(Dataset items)
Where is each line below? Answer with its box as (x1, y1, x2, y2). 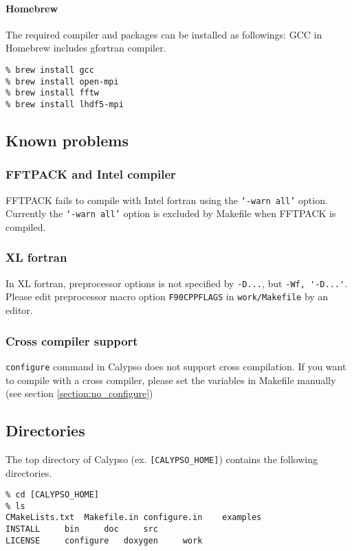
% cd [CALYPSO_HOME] (5, 490, 100, 500)
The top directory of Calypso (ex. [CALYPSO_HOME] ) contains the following (5, 451, 318, 466)
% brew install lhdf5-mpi (5, 99, 124, 109)
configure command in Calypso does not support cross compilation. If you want (5, 359, 346, 373)
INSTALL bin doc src (5, 524, 158, 535)
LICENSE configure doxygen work (5, 535, 203, 546)
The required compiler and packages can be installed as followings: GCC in (5, 27, 322, 41)
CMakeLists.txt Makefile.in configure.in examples (5, 513, 262, 523)
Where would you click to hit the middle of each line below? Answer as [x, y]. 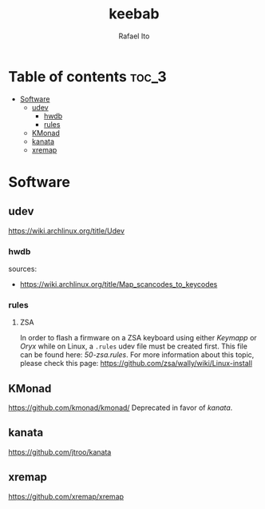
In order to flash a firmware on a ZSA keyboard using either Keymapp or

Task directions: Transcribe every line of the data exactly. No pictures go in the copy.

Solution to this exercise:
Where is each line below? Answer with its box as (x1, y1, x2, y2). 
% cd [CALYPSO_HOME] (5, 490, 100, 500)
The top directory of Calypso (ex. [CALYPSO_HOME] ) contains the following (5, 451, 318, 466)
% brew install lhdf5-mpi (5, 99, 124, 109)
configure command in Calypso does not support cross compilation. If you want (5, 359, 346, 373)
INSTALL bin doc src (5, 524, 158, 535)
LICENSE configure doxygen work (5, 535, 203, 546)
The required compiler and packages can be installed as followings: GCC in (5, 27, 322, 41)
CMakeLists.txt Makefile.in configure.in examples (5, 513, 262, 523)
Where would you click to hit the middle of each line below? Answer as [x, y]. 
In order to flash a firmware on a ZSA keyboard using either Keymapp or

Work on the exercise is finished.